The commentary concludes in saying that it would be a better choice for Noda to back down from nationalist impulses and sketch out a new strategy that serves to benefit both sides in a year that marks the 40th anniversary of the normalization of bilateral ties.
China Daily: Expo Proof of Cooperation
The 9th China-ASEAN Expo kicked off in southwest China's Guangxi Zhuang Autonomous Region in the past week, during which leaders from China and ten ASEAN nations are scheduled to discuss bilateral and regional issues and forge new programs of cooperation.
An editorial in the China Daily newspaper says Chinese Vice President Xi Jinping's attendance at the expo demonstrates the great importance China attaches to its relations with the Association of Southeast Asian Nations.

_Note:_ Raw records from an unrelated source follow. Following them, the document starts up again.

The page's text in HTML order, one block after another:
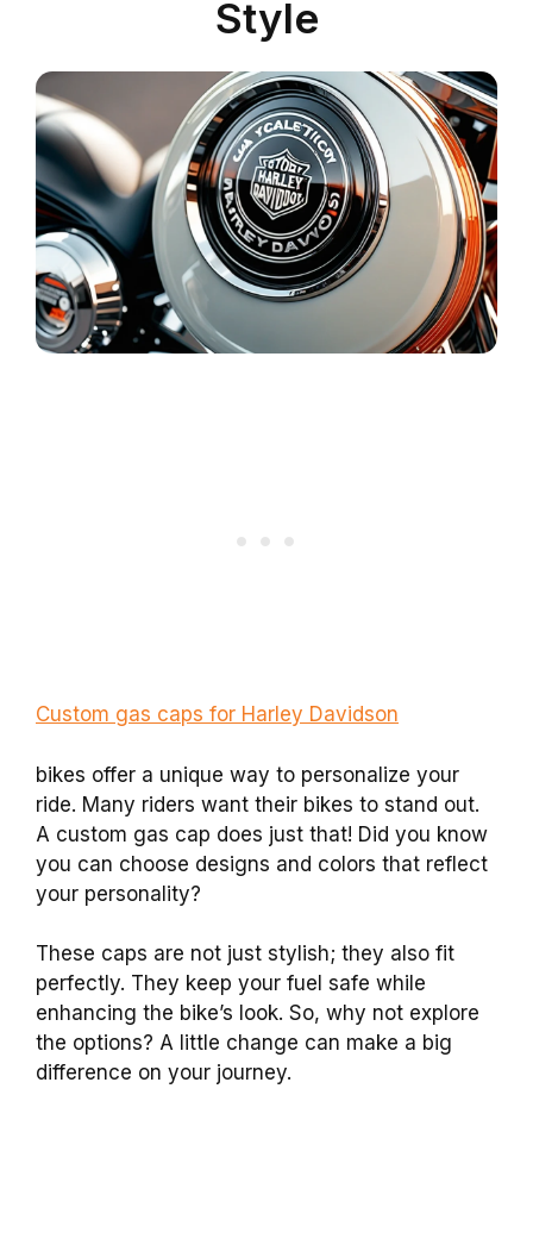
Style
Custom gas caps for Harley Davidson
bikes offer a unique way to personalize your
ride. Many riders want their bikes to stand out.
A custom gas cap does just that! Did you know
you can choose designs and colors that reflect
your personality?
These caps are not just stylish; they also fit
perfectly. They keep your fuel safe while
enhancing the bike’s look. So, why not explore
the options? A little change can make a big
difference on your journey.
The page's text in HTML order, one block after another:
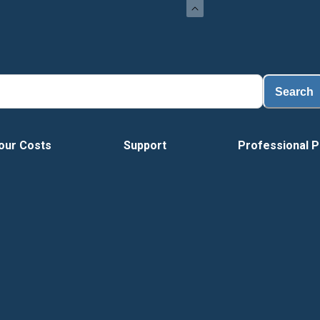
Search
Costs Support Professional
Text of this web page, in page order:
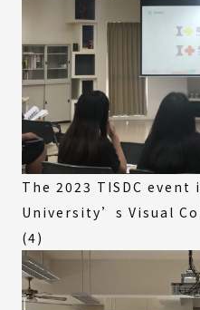
The 2023 TISDC event
University’s Visual
(4)
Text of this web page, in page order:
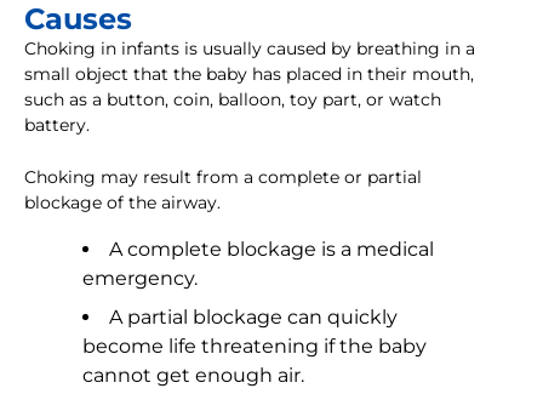
Causes
Choking in infants is usually caused by breathing in a
small object that the baby has placed in their mouth,
such as a button, coin, balloon, toy part, or watch
battery.
Choking may result from a complete or partial
blockage of the airway.
A complete blockage is a medical
emergency.
A partial blockage can quickly
become life threatening if the baby
cannot get enough air.
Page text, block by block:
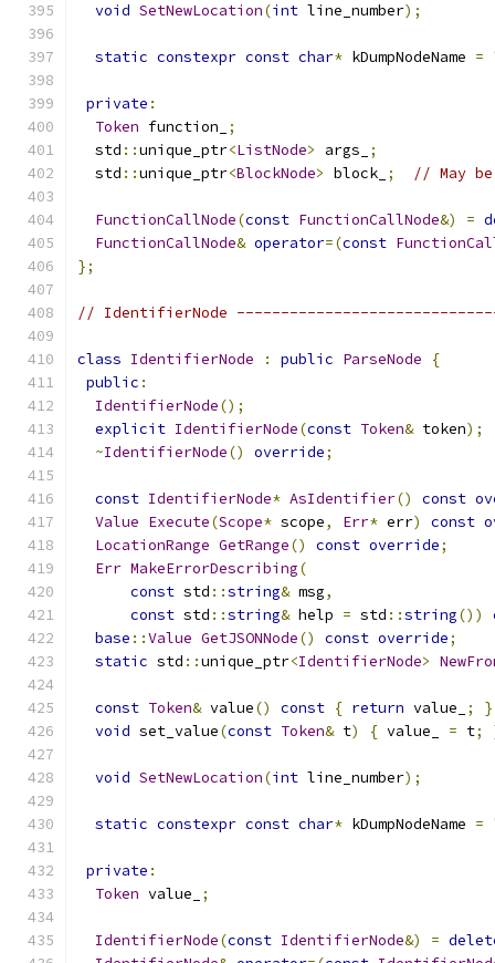
void SetNewLocation(int line_number);
static constexpr const char* kDumpNodeName =
private :
Token function_
;
  std
::unique_ptr<ListNode> args_
;
  std
::unique_ptr<BlockNode> block_ ; // May
FunctionCallNode(const FunctionCallNode&) =
FunctionCallNode& operator=(const
};
// IdentifierNode
class IdentifierNode : public ParseNode
{
public :
IdentifierNode();
explicit IdentifierNode(const Token& token);
~IdentifierNode() override;
const IdentifierNode* AsIdentifier() const
Value Execute(Scope* scope, Err* err) const
LocationRange GetRange() const override;
Err MakeErrorDescribing(
const std ::string& msg,
const std ::string& help = std ::string())
base ::Value GetJSONNode() const override;
static std ::unique_ptr<IdentifierNode>
const Token& value() const { return value_ ;
}
void set_value(const Token& t) { value_ = t;
void SetNewLocation(int line_number);
static constexpr const char* kDumpNodeName =
private :
Token value_ ;
IdentifierNode(const IdentifierNode&) =
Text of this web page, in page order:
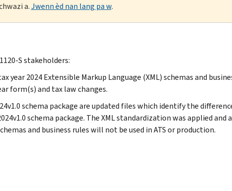
a.Jwenn èd nan lang pa w.
S stakeholders:
year 2024 Extensible Markup Language (XML) schemas and
form(s) and tax law changes.
schema package are updated files which identify the
schema package. The XML standardization was applied
and business rules will not be used in ATS or production.
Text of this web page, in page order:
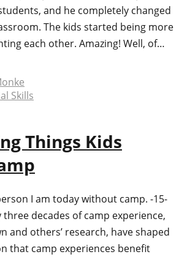
and he completely changed
The kids started being more
each other. Amazing! Well, of…
Skills
Things Kids
I am today without camp. -15-
decades of camp experience,
and others’ research, have shaped
that camp experiences benefit
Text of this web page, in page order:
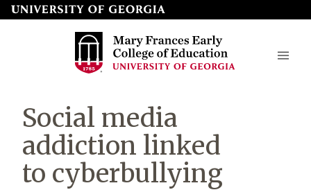
Skip
to
Mary
Frances
Early
College
Social media
addiction linked
to cyberbullying
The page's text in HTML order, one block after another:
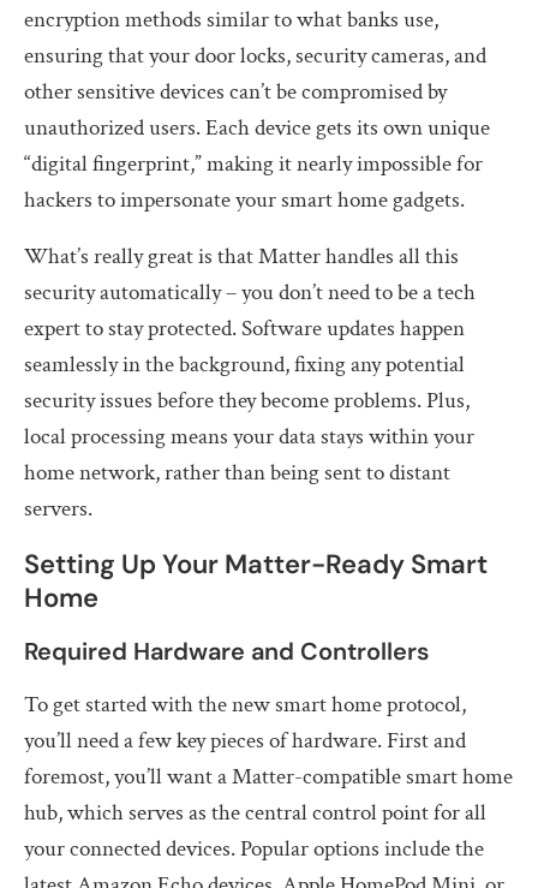
encryption methods similar to what banks use,
ensuring that your door locks, security cameras, and
other sensitive devices can’t be compromised by
unauthorized users. Each device gets its own unique
“digital fingerprint,” making it nearly impossible for
hackers to impersonate your smart home gadgets.
What’s really great is that Matter handles all this
security automatically – you don’t need to be a tech
expert to stay protected. Software updates happen
seamlessly in the background, fixing any potential
security issues before they become problems. Plus,
local processing means your data stays within your
home network, rather than being sent to distant
servers.
Setting Up Your Matter-Ready Smart
Home
Required Hardware and Controllers
To get started with the new smart home protocol,
you’ll need a few key pieces of hardware. First and
foremost, you’ll want a Matter-compatible smart home
hub, which serves as the central control point for all
your connected devices. Popular options include the
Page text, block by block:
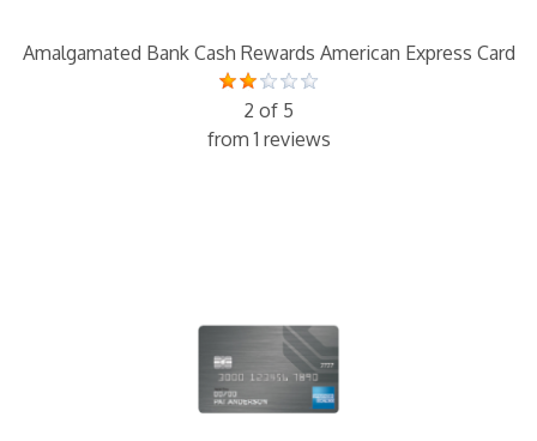
Amalgamated Bank Cash Rewards American Express Card
2 of 5
from 1 reviews
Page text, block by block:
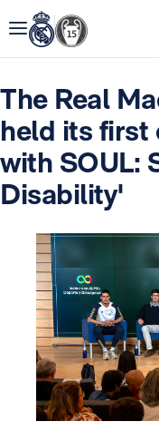
The Real
held its first
with SOUL:
Disability'
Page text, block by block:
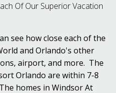
Of Our Superior Vacation
see how close each of the
and Orlando's other
airport, and more. The
Orlando are within 7-8
homes in Windsor At
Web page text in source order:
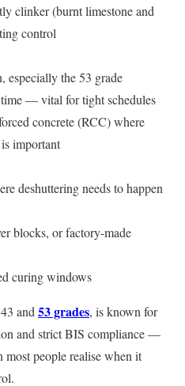
clinker (burnt limestone and
control
especially the 53 grade
— vital for tight schedules
concrete (RCC) where
important
deshuttering needs to happen
blocks, or factory-made
curing windows
and 53 grades, is known for
and strict BIS compliance —
most people realise when it
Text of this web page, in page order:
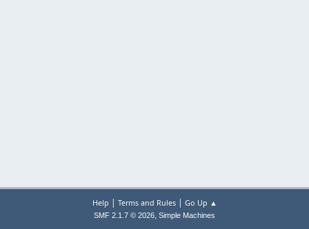
Help | Terms and Rules| Go Up ▲
SMF 2.1.7 © 2026, Simple Machines
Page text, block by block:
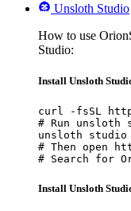
Unsloth Studio
How to use
Studio:
Install Unsloth
curl -fsSL
# Run unsloth
unsloth
# Then open
# Search for
Install Unsloth
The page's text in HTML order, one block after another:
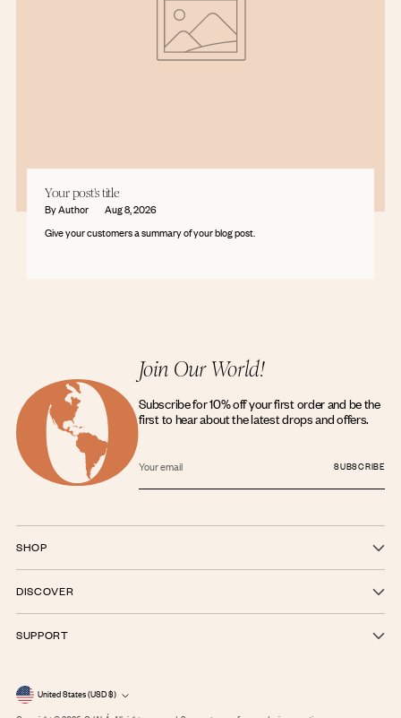
Your post's title
By Author
Aug 8, 2026
Give your customers a summary of your blog post.
Join Our World!
Subscribe for 10% off your first order and be the
first to hear about the latest drops and offers.
email
SUBSCRIBE
SHOP
DISCOVER
SUPPORT
Currency
United States (USD $)
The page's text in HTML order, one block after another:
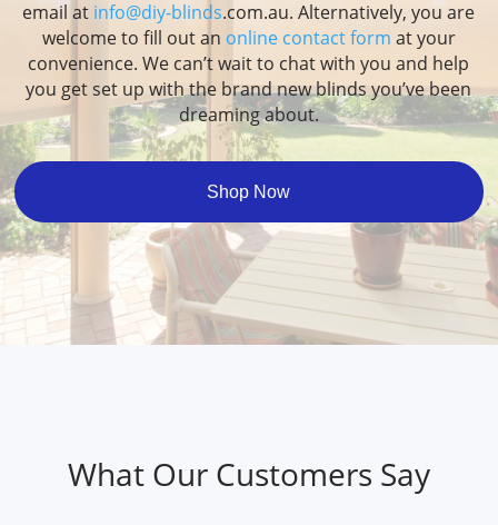
email at info@diy-blinds.com.au. Alternatively, you are
welcome to fill out an online contact form at your
convenience. We can’t wait to chat with you and help
you get set up with the brand new blinds you’ve been
dreaming about.
Shop Now
What Our Customers Say
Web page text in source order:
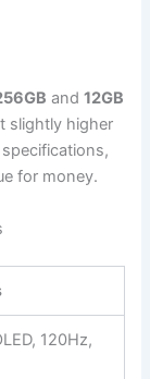
and12GB
slightly higher
for money.
120Hz,
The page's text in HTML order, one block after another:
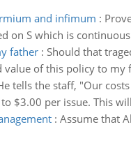
and infimum :
on S which is
father: Should that
of this policy to my
tells the staff, "Our
$3.00 per issue. This
: Assume that
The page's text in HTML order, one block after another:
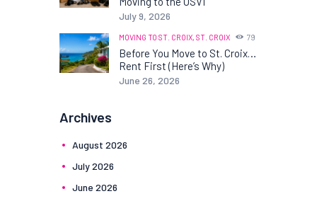
July 9, 2026
MOVING TO ST. CROIX, ST. CROIX 79
Before You Move to St. Croix…
Rent First (Here’s Why)
June 26, 2026
Archives
August 2026
July2026
June 2026
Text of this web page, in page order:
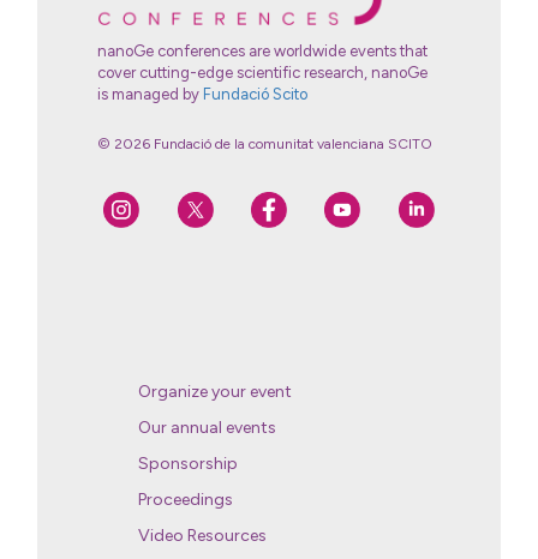
nanoGe conferences are worldwide events that
cover cutting-edge scientific research, nanoGe
is managed by Fundació Scito
© 2026 Fundació de la comunitat valenciana SCITO
Organize your event
Our annual events
Sponsorship
Proceedings
Video Resources
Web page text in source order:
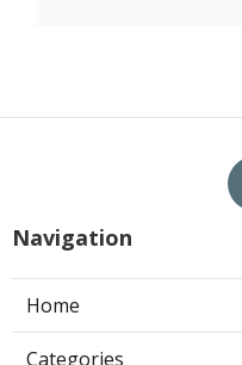
Navigation
Home
Categories
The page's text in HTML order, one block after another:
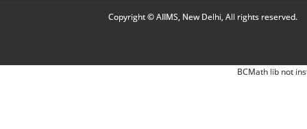
Copyright © AIIMS, New Delhi, All rights reserved.
BCMath lib not
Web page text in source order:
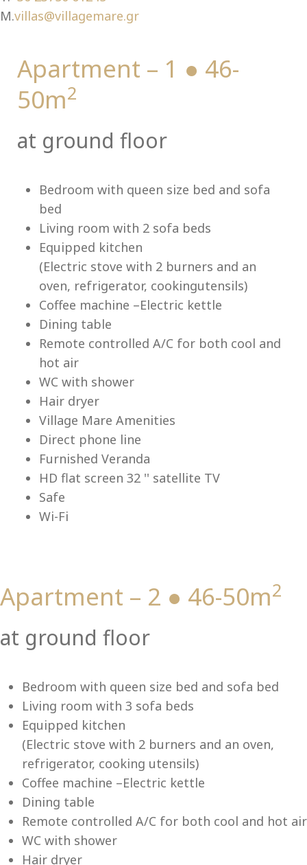
M.villas@villagemare.gr
Apartment – 1 ● 46-
50m2
at ground floor
Bedroom with queen size bed and sofa
bed
Living room with 2 sofa beds
Equipped kitchen
(Electric stove with 2 burners and an
oven, refrigerator, cookingutensils)
Coffee machine –Electric kettle
Dining table
Remote controlled A/C for both cool and
hot air
WC with shower
Hair dryer
Village Mare Amenities
Direct phone line
Furnished Veranda
HD flat screen 32 '' satellite TV
Safe
Wi-Fi
Apartment – 2 ● 46-50m2
at ground floor
Bedroom with queen size bed and sofa bed
Living room with 3 sofa beds
Equipped kitchen
(Electric stove with 2 burners and an oven,
refrigerator, cooking utensils)
Coffee machine –Electric kettle
Dining table
Remote controlled A/C for both cool and hot air
WC with shower
Hair dryer
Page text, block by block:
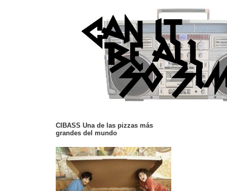
CIBASS Una de las pizzas más
grandes del mundo
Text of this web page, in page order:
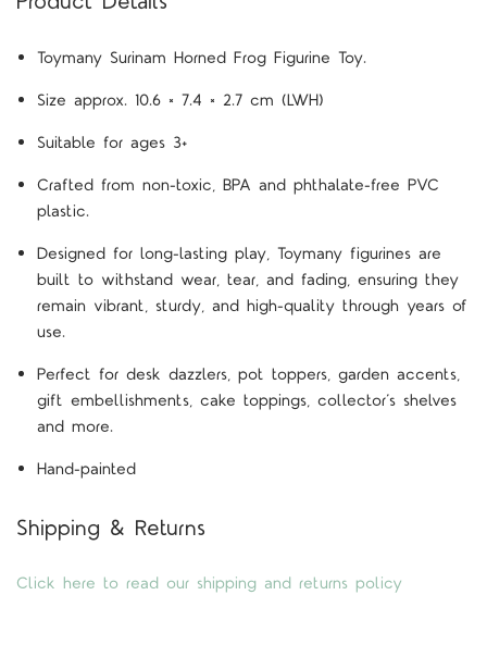
Toymany Surinam Horned Frog Figurine Toy.
Size approx. 10.6 × 7.4 × 2.7 cm (LWH)
Suitable for ages 3+
Crafted from non-toxic, BPA and phthalate-free PVC
plastic.
Designed for long-lasting play, Toymany figurines are
built to withstand wear, tear, and fading, ensuring they
remain vibrant, sturdy, and high-quality through years of
use.
Perfect for desk dazzlers, pot toppers, garden accents,
gift embellishments, cake toppings, collector’s shelves
and more.
Hand-painted
Shipping & Returns
Click here to read our shipping and returns policy
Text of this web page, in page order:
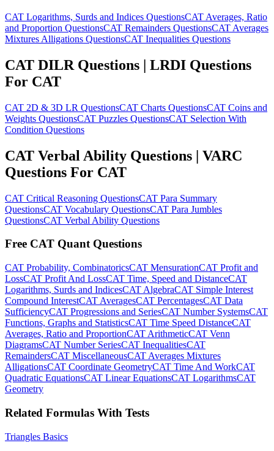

The article affirmed the active role that the expo plays in serving as a platform for showcasing prospering trade ties and good neighborly relations between the two sides. Since its inauguration in 2004, the expo has boosted momentum for the smooth development of the China-ASEAN Free Trade Area, officially established in January, 2010.
It adds that the healthy growth of China-ASEAN ties contributes to the region's integration process and brings real benefits to people in the region. That explains why both sides have put a lot of effort in recent years into expanding their interactions from trade to other common concerns, such as regional security.
Given the fact that China, Laos, Myanmar and Thailand have strengthened joint patrols along the Mekong River after the brutal killing of 13 Chinese sailors, the editorial says the move is essential in combating cross-border crimes and maintaining regional security and stability.
The editorial is convinced that the successful transnational cooperation on the Mekong demonstrates that regional conflicts can be addressed and eased as long as countries in the region shore up friendship and cooperation. The same principle should be applied to the South China Sea disputes that involve China and a few ASEAN members, according to the editorial.